В витринах блистали шедевры библиотеки-инкунабулы пятнадцатого века. « О граде Божием» Августина, напечатанная в Италии в далёком 1467 году, Письма Цицерона, напечатанные в Венеции в 1469 году, А также книга капитана Маржерета о России, ещё той эпохи, страшных времен Смутного Времени. Здесь были выставлены подобные тома для удивления публики, что бы господа посетители прониклись всем величием и богатством Румянцевской библиотеки.

Евгений Иванович глянул и на антресоли, второй этаж Большого зала Библиотеки. И там, тоже стояли книжные стеллажи. Уж чего, а книг в собрании было множество, почти полтора миллиона томов, а в крыльях здания располагались истинные Сокровища- Собрание рукописных книг Румянцевского музея, и читальный зал этого отдела. Впрочем, в него допускались лишь избранные, достойнешие персоны, среди которых был даже сам граф Лев Николаевич Толстой. Дубовицкий очень гордился тем, что самолично приносил великому писателю книги из хранилища. Но, зайдя в зал книг, отданных дарителями, заметил непорядок – не работало дежурное освещение.

Электрическое дежурное освещение в даже и здесь было в порядке. Ну, вот, кроме…

– Ох ты… Опять здесь лампочка перегорела, – с сожалением тихо проговорил он, словно сам был виноват в таком досадном недоразумении. Открыл книгу, которую держал подмышкой, и карандаш, привязанный к переплёту на пеньковой верёвочке.

– Так, значит, в коридоре обнаруден недостаток – перегорела лампочка, – и Евгений Иванович деловито написал о этом недостатке в журнал.

И непросто так сделал такую запись, а под сегодняшним числом- «Третьим января 1911года». Так вот выходило куда лучше, красивее и правильнее. Господин Дубовицкий всё же был весьма ответственным человеком, служившим в очень серьёзном месте – Румянцевском Публичном музее. И то, надо было соответствовать, а уж теперешнему директору музея – так без всяких сомнений. Евгений Иванович вздохнул, подошёл к телефонному аппарату на столе, и поднял трубку. Кашлянул, придавая голосу начальственную твердость, и приготовился говорить. Но, в трубке молчали, электрик не соизволил подойти к своему аппарату. Это было немного странно, ведь телефон находился прямо в служебной квартире электрика.

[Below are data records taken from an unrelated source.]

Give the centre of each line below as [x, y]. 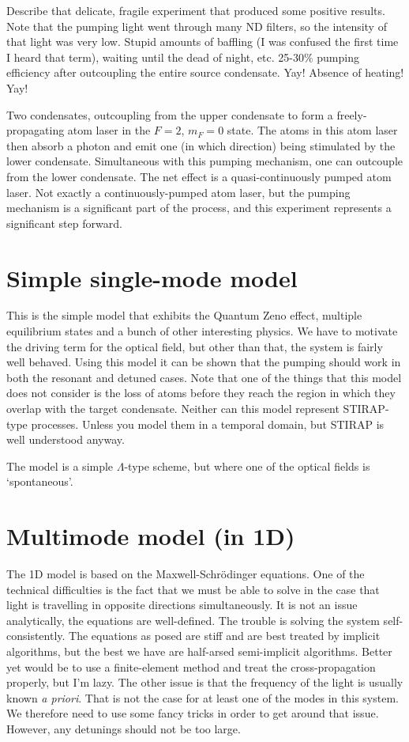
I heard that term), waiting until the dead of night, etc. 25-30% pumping [183, 57]
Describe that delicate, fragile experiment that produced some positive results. [196, 10]
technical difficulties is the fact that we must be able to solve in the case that [193, 589]
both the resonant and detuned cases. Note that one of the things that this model [204, 377]
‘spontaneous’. [40, 481]
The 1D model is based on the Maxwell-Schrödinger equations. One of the [186, 574]
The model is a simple [60, 466]
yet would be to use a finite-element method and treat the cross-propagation [191, 666]
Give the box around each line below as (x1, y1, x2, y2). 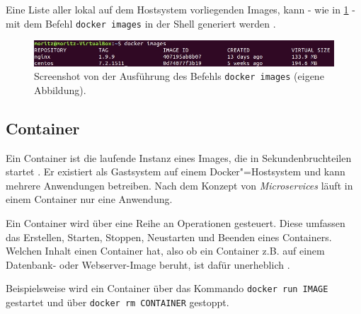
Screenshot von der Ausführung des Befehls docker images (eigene (34, 69, 324, 83)
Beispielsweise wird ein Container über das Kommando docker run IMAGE (6, 281, 328, 296)
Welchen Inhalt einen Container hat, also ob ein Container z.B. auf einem (6, 243, 325, 258)
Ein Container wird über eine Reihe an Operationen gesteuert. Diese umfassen (6, 216, 345, 230)
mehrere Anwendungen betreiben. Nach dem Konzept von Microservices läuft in (6, 178, 353, 192)
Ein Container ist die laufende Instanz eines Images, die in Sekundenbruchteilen (6, 150, 352, 165)
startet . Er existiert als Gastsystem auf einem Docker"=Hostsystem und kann (6, 164, 345, 179)
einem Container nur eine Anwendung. (6, 192, 173, 207)
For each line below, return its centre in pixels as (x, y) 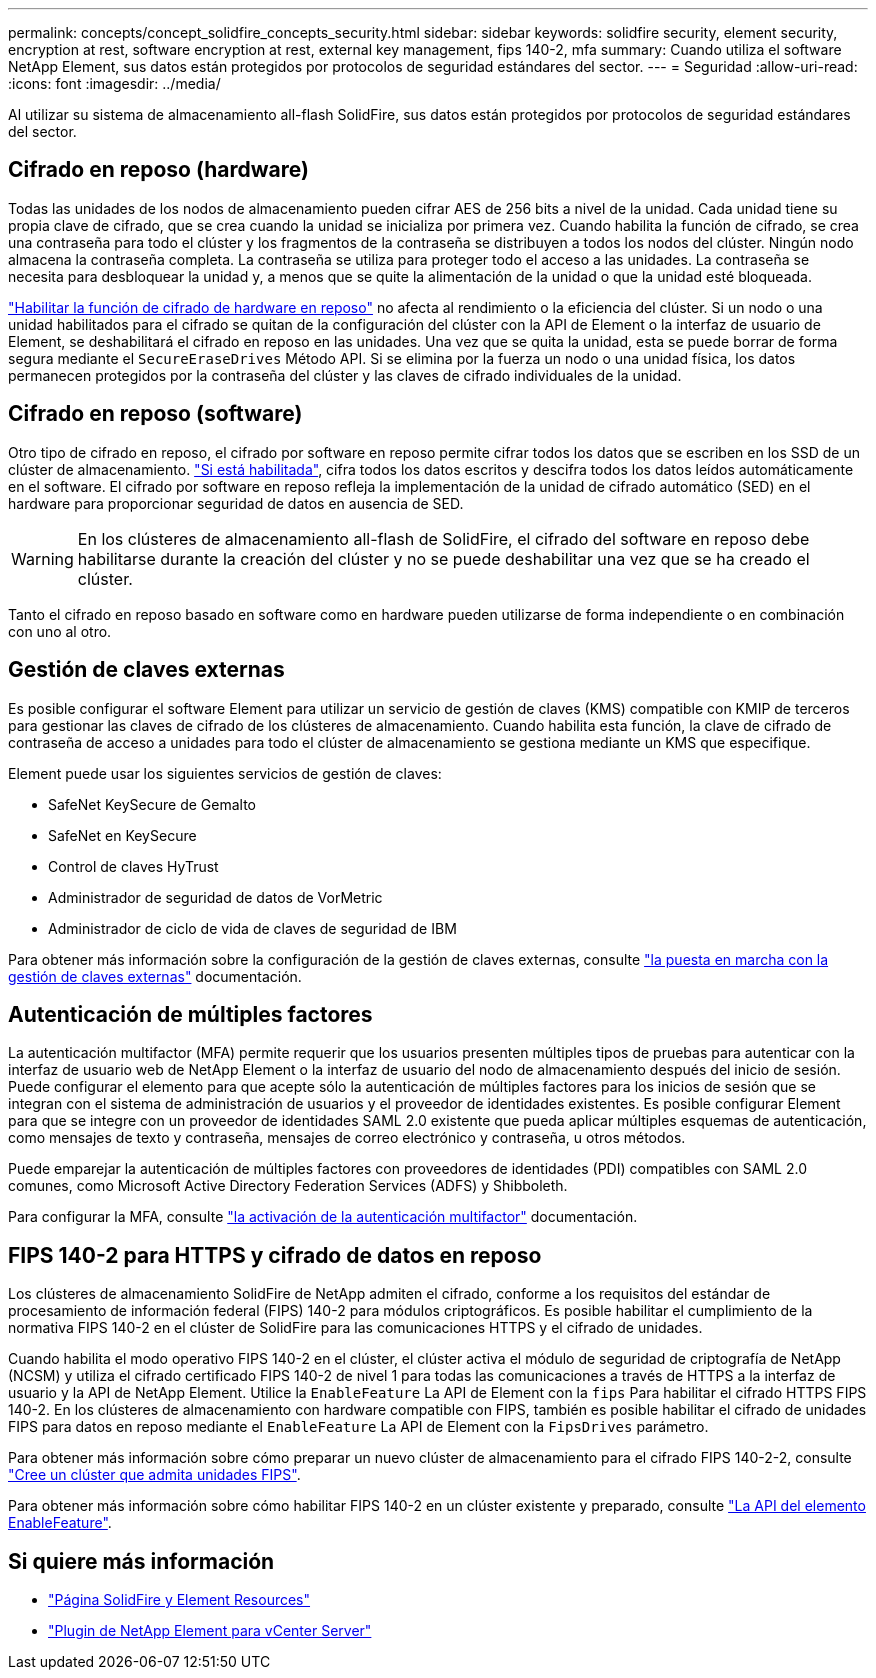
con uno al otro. (60, 631)
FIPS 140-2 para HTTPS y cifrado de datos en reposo (275, 1255)
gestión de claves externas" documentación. (155, 976)
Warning (42, 558)
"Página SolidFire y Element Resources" (179, 1600)
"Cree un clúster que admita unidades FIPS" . (154, 1475)
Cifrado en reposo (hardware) (158, 170)
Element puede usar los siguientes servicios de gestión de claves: (225, 773)
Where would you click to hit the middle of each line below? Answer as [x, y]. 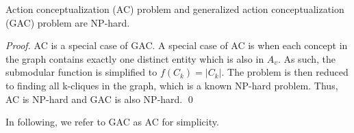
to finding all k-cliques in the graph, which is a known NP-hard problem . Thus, [172, 85]
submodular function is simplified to [81, 72]
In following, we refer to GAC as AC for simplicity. [112, 122]
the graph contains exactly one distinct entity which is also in [135, 58]
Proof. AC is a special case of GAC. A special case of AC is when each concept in [177, 45]
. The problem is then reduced [285, 72]
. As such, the [307, 58]
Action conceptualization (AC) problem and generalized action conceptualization [175, 9]
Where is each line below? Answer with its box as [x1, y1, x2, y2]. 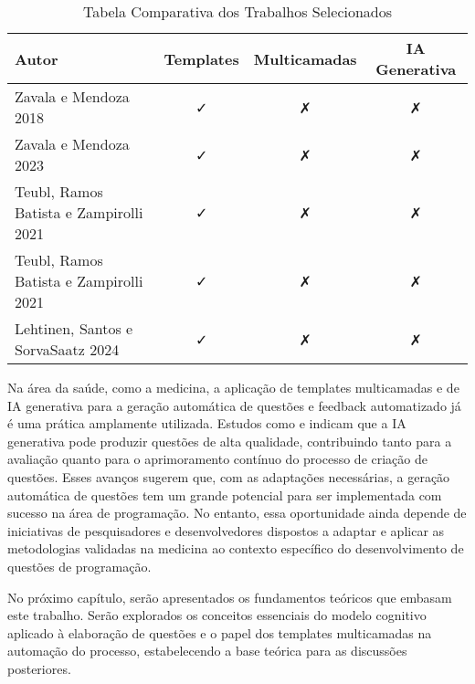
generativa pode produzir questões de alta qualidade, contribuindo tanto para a [7, 431, 452, 450]
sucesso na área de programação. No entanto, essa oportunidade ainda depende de [7, 503, 467, 522]
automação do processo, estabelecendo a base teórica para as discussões [7, 641, 407, 660]
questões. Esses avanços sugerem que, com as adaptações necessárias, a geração [7, 467, 450, 486]
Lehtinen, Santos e [15, 318, 133, 339]
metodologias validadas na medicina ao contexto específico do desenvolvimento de [7, 539, 464, 558]
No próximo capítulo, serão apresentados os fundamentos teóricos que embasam [7, 587, 452, 606]
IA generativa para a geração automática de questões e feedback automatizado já [7, 395, 461, 415]

– Ну погляди у меня… Узнает о твоём радении сам Василий Дмитриевич! – недовольно пробормотал Евгений Иванович.

Директором Румянцевского музея был недавно назначен сам князь Василий Дмитриевич Голицын, блестящий офицер и аристократ с безукоризненными манерами. Представитель знатного рода, в немалых дворцовых чинах, вхожий в Императорский дворец. Новый директор многократно улучшил работу. Да и под его присмотром была уже была почти достроена новая картинная галерея музея, в два этажа, со стеклянной крышей.

А электриком служил в музее Николаев Лука Фомич, из отставных солдат. В крепости, в Варшавской губернии, лямку там тянул и овладел искусством обращения с электричеством. А откуда взять-то этих электриков? И то, как они радовались, когда Николаева к себе сманили, предложив казённую квартиру. Нет, конечно, раньше всё было в порядке. Но сегодня, видно, позавчерашняя встреча Нового года так повлияла на их Луку, не иначе… Размышлял так неспешно Дубовицкий, проходи мимо шкафа.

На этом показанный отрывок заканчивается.